The diagram below shows the application architecture overlayed on top of the Swarm cluster architecture. After completing the example and deploying your application, this is what your environment should look like.

As the previous diagram shows, each node in the cluster runs the following containers:

frontend01:

Container: Pyhton flask web app (frontend01) Container: Redis (redis01)

frontend02:

Container: Python flask web app (frontend02) Container: Redis (redis02)

worker01: vote worker app (worker01) store:

Container: Postgres (pg) Container: results app (results-app)

Deploy your infrastructure

As previously stated, this article will walk you through deploying the application to a Swam cluster in an AWS Virtual Private Cloud (VPC). However, you can reproduce the environment design on whatever platform you wish. For example, you could place the application on another public cloud platform such as DigitalOcean, on premises in your data center, or even in in a test environment on your laptop.

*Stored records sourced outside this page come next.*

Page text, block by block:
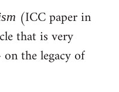
(ICC paper in
that is very
the legacy of
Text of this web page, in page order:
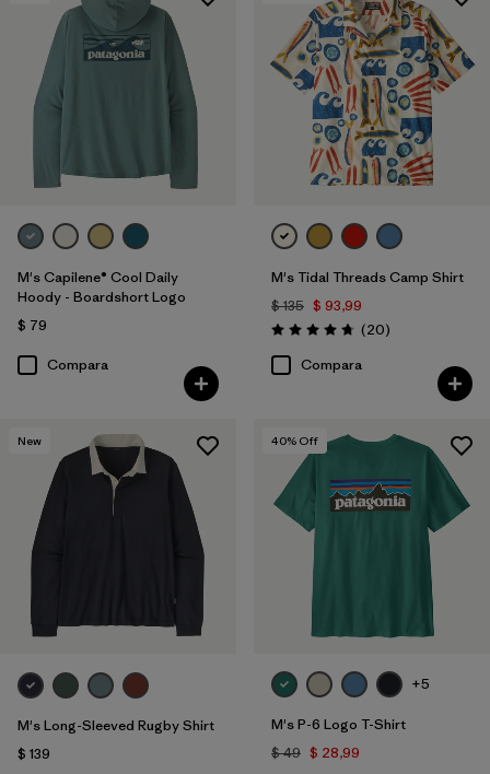
M's Capilene® Cool Daily
Hoody - Boardshort Logo
$ 79
Compara
M's Tidal Threads Camp Shirt
$ 135 $ 93,99
Valoración: 4.8 / 5
(20Comentarios
)
Compara
New
M's Long-Sleeved Rugby Shirt
$ 139
40% Off
+5
M's P-6 Logo T-Shirt
$ 49 $ 28,99
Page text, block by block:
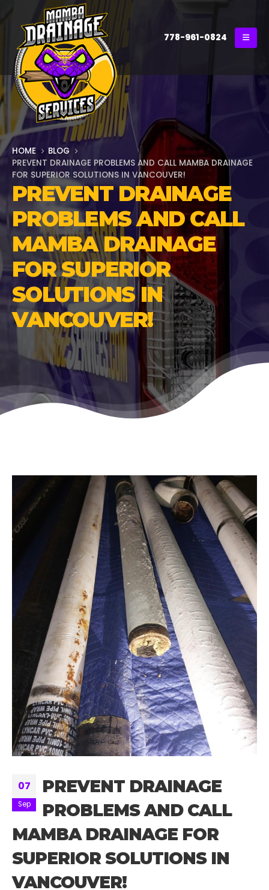
778-961-0824
HOME
BLOG
PREVENT DRAINAGE PROBLEMS AND CALL MAMBA DRAINAGE
FOR SUPERIOR SOLUTIONS IN VANCOUVER!
PREVENT DRAINAGE
PROBLEMS AND CALL
MAMBA DRAINAGE
FOR SUPERIOR
SOLUTIONS IN
VANCOUVER!
07
Sep
PREVENT DRAINAGE
PROBLEMS AND CALL
MAMBA DRAINAGE FOR
SUPERIOR SOLUTIONS IN
VANCOUVER!
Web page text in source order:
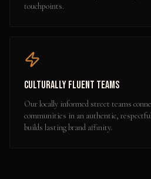
touchpoints.
Culturally Fluent Teams
Our locally informed street teams
communities in an authentic,
builds lasting brand affinity.
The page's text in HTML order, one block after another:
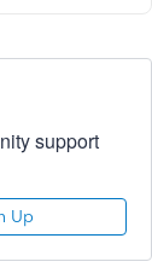
support
Up
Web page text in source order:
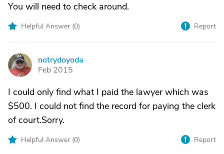
You will need to check around.
Helpful Answer (0) Report
N
notrydoyoda
Feb 2015
I could only find what I paid the lawyer which was
$500. I could not find the record for paying the clerk
of court.Sorry.
Helpful Answer (0) Report
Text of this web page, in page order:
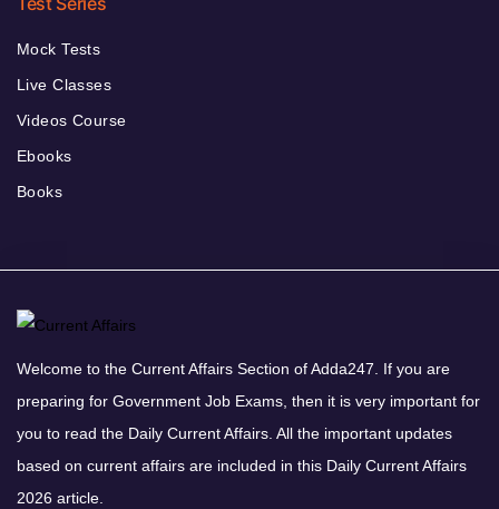
Mock Tests
Live Classes
Videos Course
Ebooks
Books
Welcome to the Current Affairs Section of Adda247. If you are
preparing for Government Job Exams, then it is very important for
you to read the Daily Current Affairs. All the important updates
based on current affairs are included in this Daily Current Affairs
2026 article.
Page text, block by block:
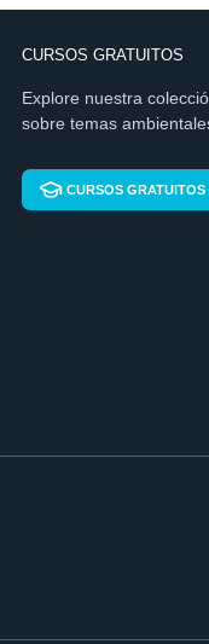
CURSOS GRATUITOS
Explore nuestra
sobre temas
CURSOS GRATUITOS
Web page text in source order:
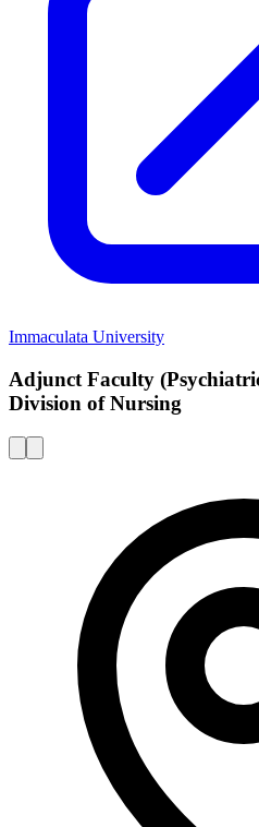
Immaculata University
Adjunct Faculty
Division of Nursing
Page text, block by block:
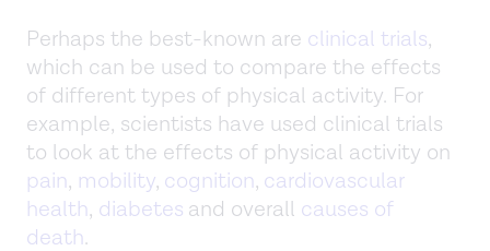
Perhaps the best-known are clinical trials,
which can be used to compare the effects
of different types of physical activity. For
example, scientists have used clinical trials
to look at the effects of physical activity on
pain, mobility, cognition, cardiovascular
health, diabetes and overall causes of
death.
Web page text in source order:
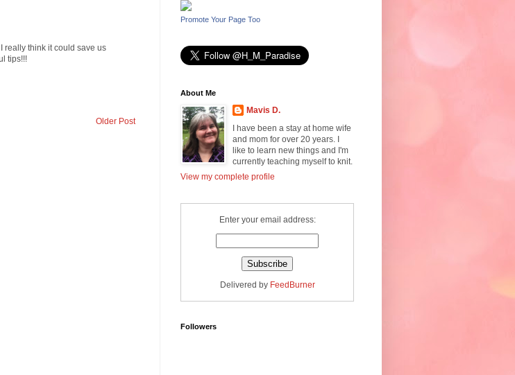
really think it could save us
tips!!!
Older Post
Promote Your Page Too
About Me
Mavis D.
I have been a stay at home wife
and mom for over 20 years. I
like to learn new things and I'm
currently teaching myself to knit.
View my complete profile
Enter your email address:
Delivered by FeedBurner
Followers
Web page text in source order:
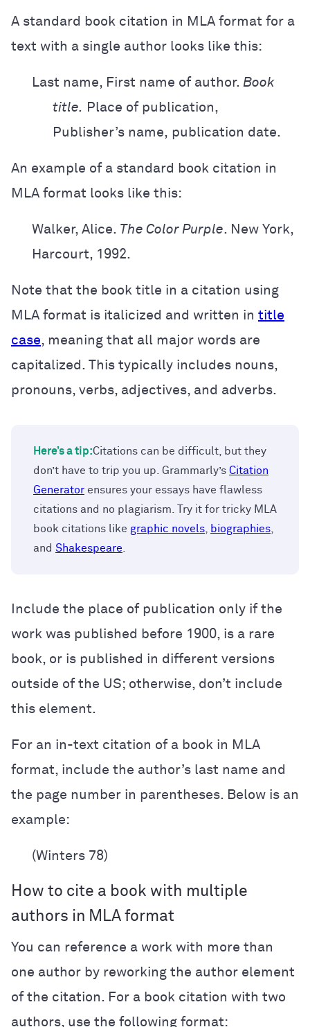
A standard book citation in MLA format for a
text with a single author looks like this:
Last name, First name of author. Book
title. Place of publication,
Publisher’s name, publication date.
An example of a standard book citation in
MLA format looks like this:
Walker, Alice. The Color Purple. New York,
Harcourt, 1992.
Note that the book title in a citation using
MLA format is italicized and written in title
case, meaning that all major words are
capitalized. This typically includes nouns,
pronouns, verbs, adjectives, and adverbs.
Here’s a tip:Citations can be difficult, but they
don’t have to trip you up. Grammarly’s Citation
Generator ensures your essays have flawless
citations and no plagiarism. Try it for tricky MLA
book citations like graphic novels biographies
and Shakespeare
Include the place of publication only if the
work was published before 1900, is a rare
book, or is published in different versions
outside of the US; otherwise, don’t include
this element.
For an in-text citation of a book in MLA
format, include the author’s last name and
the page number in parentheses. Below is an
example:
(Winters 78)
How to cite a book with multiple
authors in MLA format
You can reference a work with more than
one author by reworking the author element
of the citation. For a book citation with two
authors, use the following format:
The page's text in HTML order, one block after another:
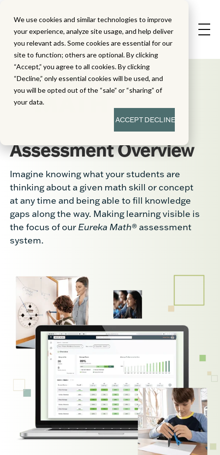
We use cookies and similar technologies to improve
your experience, analyze site usage, and help deliver
you relevant ads. Some cookies are essential for our
site to function; others are optional. By clicking
“Accept,” you agree to all cookies. By clicking
“Decline,” only essential cookies will be used, and
you will be opted out of the “sale” or “sharing” of
your data.
ACCEPTDECLINE
Assessment Overview
Imagine knowing what your students are
thinking about a given math skill or concept
at any time and being able to fill knowledge
gaps along the way. Making learning visible is
the focus of our Eureka Math® assessment
system.
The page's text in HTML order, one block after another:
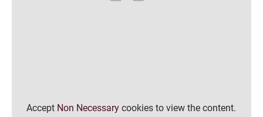
Accept Non Necessary cookies to view the content.
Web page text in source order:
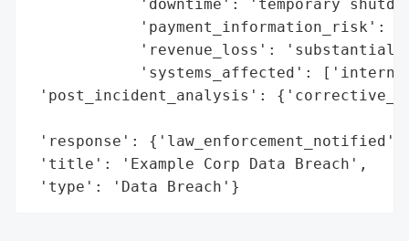
'downtime': 'temporary
'payment_information_risk':
'revenue_loss': 'substantial
'systems_affected':
'post_incident_analysis':
'response':
'title': 'Example Corp Data Breach',
'type': 'Data Breach'}
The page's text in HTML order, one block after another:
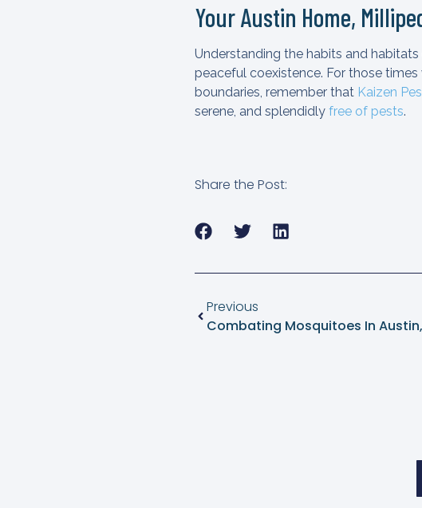
Your Austin Home,
Understanding the habits and
peaceful coexistence. For those
boundaries, remember that Kaizen
serene, and splendidly free of pests.
Share the Post:
Previous
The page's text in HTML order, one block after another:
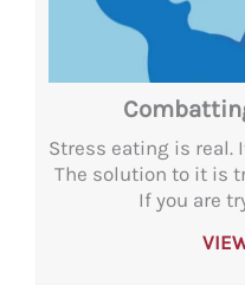
Stress eating is real.
The solution to it is
If you are
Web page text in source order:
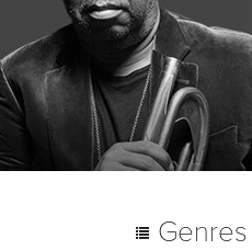
Genres
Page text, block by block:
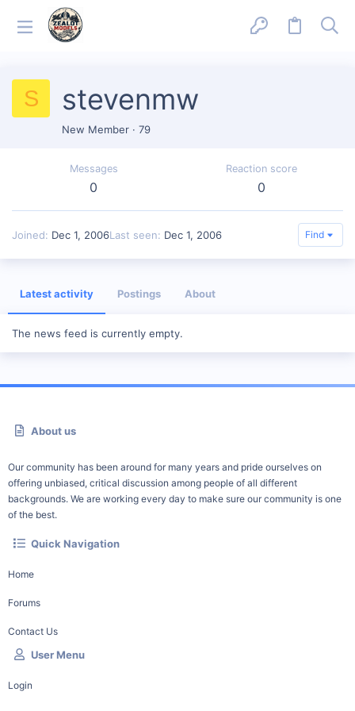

Deploying the AWS infrastructure requires that you first build the VPC and then apply apply the CloudFormation template. While you cloud create the entire VPC and all instances via a CloudFormation template, splitting the deployment into two steps allows the CloudFormation template to be easily used to build instances in existing VPCs.

The diagram below shows the VPC infrastructure required to run the CloudFormation template.

The AWS configuration is a single VPC with a single public subnet. The VPC must be in the us-west-1 Region (N. California). This Region is required for this particular CloudFormation template to work. The VPC network address space is 192.168.0.0/16 and single 24-bit public subnet is carved out as 192.168.33.0/24. The subnet must be configured with a default route to the internet via the VPC’s internet gateway. All 6 EC2 instances are deployed into this public subnet.

Once the VPC is created you can deploy the EC2 instances using the CloudFormation template located here.

Note: If you are not deploying to AWS, or are not using the CloudFormation template mentioned above, make sure your Docker hosts are running a 3.16 or higher kernel. This kernel is required by Docker’s container networking feature.

Step 1. Build and configure the VPC

This step assumes you know how to configure a VPC either manually or using the VPC wizard on Amazon. You can build the VPC manually or by using using the VPC Wizard. If you use the wizard, be sure to choose the VPC with a Single Public Subnet option.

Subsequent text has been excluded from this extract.